= Emma Lambrick =

Australian settler (1822– 1846)

Emma Jane Lambrick ' (4 August 1822 – October 1846) was an early resident of Port Essington in the Northern Territory of Australia who died there in relation to maternal death.

== Early life ==

Lambrick was the daughter of Lieutenant Dillon, of the Royal Navy, and his wife Susan and was born at Perranarworthal in Cornwall. On 24 November 1842 she married Lieutenant George Lambrick at Budock Water and, in August 1843 their first daughter Emma was born.

In 1844 George Lambrick was placed in charge of the military guard of a convict ship, the Cadet, where they were to deliver convicts to Hobart before travelling onwards to Port Essington to serve under Captain John McArthur. Lambrick was given permission to accompany her husband on the journey and join him at the settlement. The ship sailed in April 1844 and there were several other women onboard who were to accompany their husbands to Port Essington, one of these women was Esther Norman who suffered a stillbirth while at sea and died herself weeks later.

Lambrick herself was pregnant while at sea and was reported, by her husband, as being "in the most delicate state of health". She would give birth to George Lambrick Jnr, when they were on their way up the Western Australian coast, in October 1844 who was recorded to have been a sickly child.

== Life in the Northern Territory ==
When Lambrick arrived at Port Essington she and her family were housed in a small wooden dwelling which was above the storekeeper's quarters which was entered by external stairs. This was as it was McArthur's policy to keep married men, and their families, apart from other residents. Lambrick was additionally isolated for, as the only wife of an officer, she was separated from the other women. John Sweatman, who spent several weeks at the settlement, stayed with Lambrick and her family and remarked that she was "without society, no amusement and no one but her husband to talk to, and he is busy with his duties most of the time". He additionally described her as a "truly amiable and sensible woman".

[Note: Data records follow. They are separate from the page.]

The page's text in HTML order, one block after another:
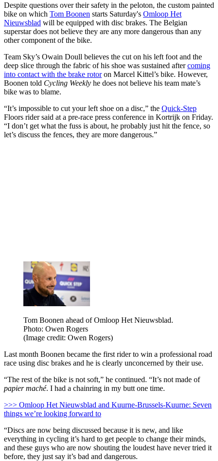
Despite questions over their safety in the peloton, the custom painted
bike on which Tom Boonen starts Saturday's Omloop Het
Nieuwsblad will be equipped with disc brakes. The Belgian
superstar does not believe they are any more dangerous than any
other component of the bike.
Team Sky’s Owain Doull believes the cut on his left foot and the
deep slice through the fabric of his shoe was sustained aftercoming
into contact with the brake rotoron Marcel Kittel’s bike. However,
Boonen told Cycling Weekly he does not believe his team mate’s
bike was to blame.
“It’s impossible to cut your left shoe on a disc,” the Quick-Step
Floors rider said at a pre-race press conference in Kortrijk on Friday.
“I don’t get what the fuss is about, he probably just hit the fence, so
let’s discuss the fences, they are more dangerous.”
Tom Boonen ahead of Omloop Het Nieuwsblad.
Photo: Owen Rogers
(Image credit: Owen Rogers)
Last month Boonen became the first rider to win a professional road
race using disc brakes and he is clearly unconcerned by their use.
“The rest of the bike is not soft,” he continued. “It’s not made of
papier maché. I had a chainring in my butt one time.
>>> Omloop Het Nieuwsblad and Kuurne-Brussels-Kuurne: Seven
things we’re looking forward to
“Discs are now being discussed because it is new, and like
everything in cycling it’s hard to get people to change their minds,
and these guys who are now shouting the loudest have never tried it
before, they just say it’s bad and dangerous.
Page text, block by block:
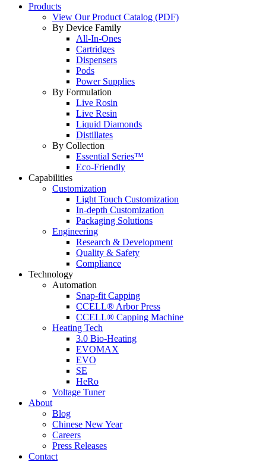
Products
View Our Product Catalog (PDF)
By Device Family
All-In-Ones
Cartridges
Dispensers
Pods
Power Supplies
By Formulation
Live Rosin
Live Resin
Liquid Diamonds
Distillates
By Collection
Essential Series™
Eco-Friendly
Capabilities
Customization
Light Touch Customization
In-depth Customization
Packaging Solutions
Engineering
Research & Development
Quality & Safety
Compliance
Technology
Automation
Snap-fit Capping
CCELL® Arbor Press
CCELL® Capping Machine
Heating Tech
3.0 Bio-Heating
EVOMAX
EVO
SE
HeRo
Voltage Tuner
About
Blog
Chinese New Year
Careers
Press Releases
Contact

Soon after arrival Lambrick became pregnant with her third child and, while awaiting their birth, her son George Jnr, who was never of good health, died; likely of malaria. In response to this death McArthur requested an additional medical officer to be stationed there who arrived in October. Lambrick then lost her third child, another son, shortly after his birth.

In October 1846 Lambrick died, only a month after the loss of her son; this was a maternal death. Her husband George erected a special monument to her at her grave, the material for which were sent from England. She was the first European woman to die at the settlement.

Later, in 1848, the Catholic missionary Angelo Confalonieri, would be buried alongside her.

The grave of Emma Lambrick at Port Essington, 1875

George Lambrick and their daughter Emma remained at Port Essington until 1849.

In 1913 Elsie Masson visited the gave and remarked;

She came with her little daughter to Port Essington, doubtless expecting to find a comfortable sociable military settlement. A year passed, her baby was born and both she and her child died and were buried at this lonely spot.
— Elsie Masson, The Argus (Melbourne), 30 August 1913

== Legacy ==

- Emma Court, in Driver, Northern Territory, is named for Lambrick.
- Lambrick Avenue, which passes through localities of the Litchfield Municipality, is named for Lambrick and her husband.
- A police boat, the PV Emma Lambrick, was also named for her.